Your AI Returns 200 OK While It's Failing

AI observability requires three layers beyond logging: structured telemetry, LLM-as-judge evals, and prompt versioning to detect silent quality drift.

By Leigh Garrity— May 8, 2026

Your AI Returns 200 OK While It's Failing

AI observability requires three layers beyond logging: structured telemetry, LLM-as-judge evals, and prompt versioning to detect silent quality drift.

Every monitoring system your buyer runs assumes failure is detectable. A service goes down, a health check fails, an error code propagates, someone gets paged. The system tells you it broke.

AI in production violates this assumption. The API call completes. The response returns. The status code is 200. And the output is wrong, or slightly worse than it was last week, in a way no log entry will surface. The system doesn't announce it's degrading. It just degrades.

This lesson covers the three-layer answer: what to capture, how to evaluate quality, and how to make drift detectable enough to roll back. Your buyer's platform team is either building this stack now or learning the hard way why they need to.

The Drift Problem, Documented

In March 2025, a developer posted to the OpenAI community forum reporting that gpt-4o-2024-08-06, a dated and supposedly frozen model version, had changed behavior. The developer used it to parse text into JSON. Same prompt, same test set, run "like 100 times before with always the same good result." Then the model started repeating items and missing others.

No error. No version change in the API response. OpenAI did post a degraded performance incident the same day, but the developer only caught it because they happened to be running the same test set repeatedly, which amounted to an accidental eval suite. Without that repetition, the drift would have reached users undetected. Version pinning, the obvious fix, didn't prevent it. OpenAI's terms of service explicitly reserve the right to update any model for safety, security, or policy reasons without advance notice. The model's contract with the developer was implicit, not enforced.

That gap between "the version string didn't change" and "the behavior changed anyway" is what makes AI observability a different discipline than infrastructure monitoring. This incident illustrates why each of the three layers below matters.
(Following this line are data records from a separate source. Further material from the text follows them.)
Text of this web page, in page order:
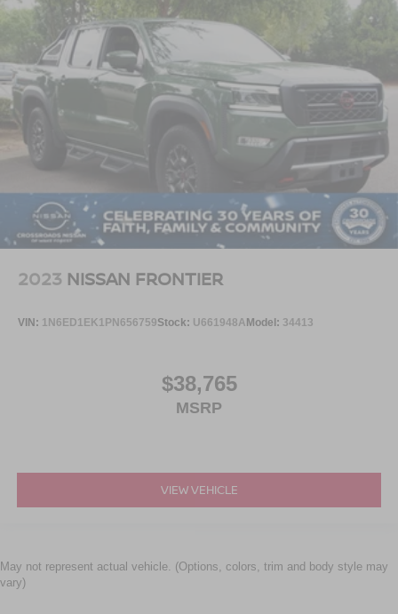
2023 NISSAN FRONTIER
VIN: 1N6ED1EK1PN656759Stock: U661948AModel: 34413
$38,765
MSRP
VIEW VEHICLE
May not represent actual vehicle. (Options, colors, trim and body style may
vary)
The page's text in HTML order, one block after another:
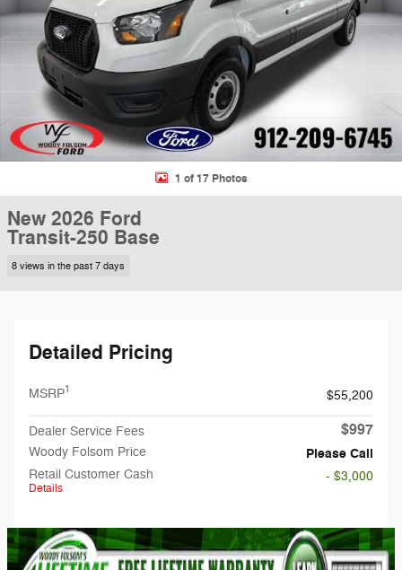
1 of 17 Photos
New 2026 Ford
Transit-250 Base
8 views in the past 7 days
Detailed Pricing
MSRP1 $55,200
Dealer Service Fees $997
Woody Folsom Price Please Call
Retail Customer Cash
Details
- $3,000
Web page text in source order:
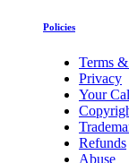
Policies
Terms
Privacy
Your
Refunds
Abuse

Quality drift: a model's output changes over time without any change to the prompt, version string, or API contract, and without generating an error signal.
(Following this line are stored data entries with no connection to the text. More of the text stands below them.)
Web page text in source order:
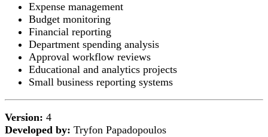
Expense management
Budget monitoring
Financial reporting
Department spending analysis
Approval workflow reviews
Educational and analytics projects
Small business reporting systems
Version: 4
Developed by: Tryfon Papadopoulos
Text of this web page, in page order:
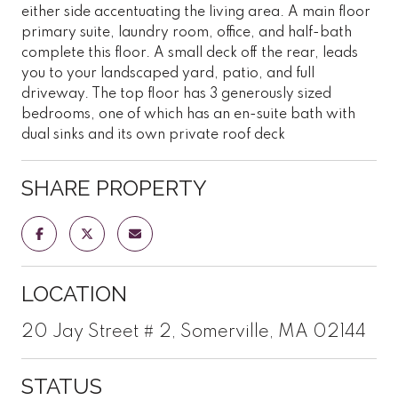
either side accentuating the living area. A main floor
primary suite, laundry room, office, and half-bath
complete this floor. A small deck off the rear, leads
you to your landscaped yard, patio, and full
driveway. The top floor has 3 generously sized
bedrooms, one of which has an en-suite bath with
dual sinks and its own private roof deck
SHARE PROPERTY
LOCATION
20 Jay Street # 2, Somerville, MA 02144
STATUS

OpenTelemetry GenAI Conventions as the Telemetry Layer

You know OpenTelemetry as the open standard for distributed tracing. The GenAI semantic conventions extend it with a standardized attribute schema for AI workloads. When every observability tool logs the same fields in the same format, you can switch vendors or aggregate across tools without rebuilding your instrumentation. It's the agreed-upon vocabulary for what gets logged when an application calls a model.

The core attributes tell you what happened mechanically. gen_ai.request.model records which model was requested. gen_ai.response.model records which model actually responded. These can differ, which is itself a drift signal. Token counts (gen_ai.usage.input_tokens, output equivalent) give you cost and complexity per call. gen_ai.operation.name distinguishes a simple chat completion from an agent invocation.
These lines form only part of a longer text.